Sam: How do you evaluate culture Chester? What’s the best scorecard? I’m assuming it’s not looking at Glassdoor, because that would just drive me to happy hour, a little bit early. 

Chester: Yeah. The thing with glass doors is if you don’t put the stickers on them, you just smash into them all the time…

Adrian: Different kinds of glass doors!

Chester: Oh, thanks Adrian. Anyway, different companies will set it up in different ways. It’ll have to do with your 360 evaluation, with the people that report to you and so on. There are other matrix that are fairly easy to monitor, to turn over. Engagement scores and so on. And of course in a lot of those engagement surveys, they ask you, do you trust your immediate supervisor? Does your immediate supervisor live the values of the company, and so on. And so measuring culture isn’t as mystifying as a lot of people think. ‘How do you measure your culture?’ ‘Well, it’s just a feeling when I came in.’ That’s good too. It’s better to have rock solid data, which we’re big fans of, aren’t we, Adrian?

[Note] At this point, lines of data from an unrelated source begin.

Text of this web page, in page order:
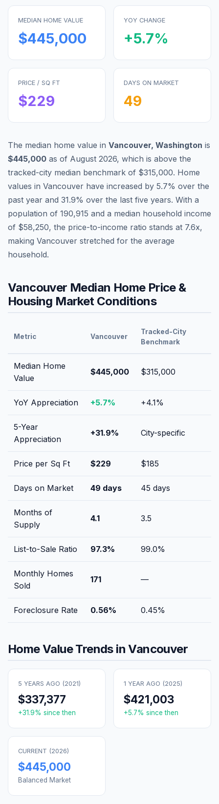
MEDIAN HOME VALUE
$445,000
YOY CHANGE
+5.7%
PRICE / SQ FT
$229
DAYS ON MARKET
49
The median home value in Vancouver, Washington is
$445,000 as of August 2026, which is above the
tracked-city median benchmark of $315,000. Home
values in Vancouver have increased by 5.7% over the
past year and 31.9% over the last five years. With a
population of 190,915 and a median household income
of $58,250, the price-to-income ratio stands at 7.6x,
making Vancouver stretched for the average
household.
Vancouver Median Home Price &
Housing Market Conditions
Metric Vancouver
Tracked-City
Benchmark
Median Home
Value
$445,000 $315,000
YoY Appreciation +5.7% +4.1%
5-Year
Appreciation
+31.9% City-specific
Price per Sq Ft $229 $185
Days on Market 49 days 45 days
Months of
Supply
4.1 3.5
List-to-Sale Ratio 97.3% 99.0%
Monthly Homes
Sold
171 —
Foreclosure Rate 0.56% 0.45%
Home Value Trends inVancouver
5 YEARS AGO (2021)
$337,377
+31.9% since then
1 YEAR AGO (2025)
$421,003
+5.7% since then
CURRENT (2026)
$445,000
Balanced Market

Adrian: Yeah. And we do surveys for organizations there. With our company, The Culture Works, we do surveys for organizations of their culture. And so we look at things like, if people feel aligned to the culture, they understand what we’re trying to accomplish here. But three Big E’s that we look for are our employees engaged, which everybody looks for.

Another though, we found as an accelerator of engagement, is, are they enabled? Do they feel not only empowered, but supported? And are they energized? Do they have the energy to keep going in this crisis and crazy times? So really we look for some sort of themes within cultures, just as exactly right. It all ties back to trust. If I don’t trust my manager, there’s very little chance I’m going to feel engaged, enabled, and energized or feel aligned to this culture. 

Sam: I’m sure you’ve read or seen the It’s The Manager studies from Gallup that came out pre-pandemic. You mentioned employee engagement earlier, Adrian, and it talks about global engagement numbers. Like 15% I think was the number, the US was in the low thirties. But one of the recommendations is the concept of a manager that’s coaching forward or a coaching enabled manager. And I’d love to get your perspective on this because you just talked about being the manager’s best friend, and it’s almost like that middle manager in the workforce today is more important than ever.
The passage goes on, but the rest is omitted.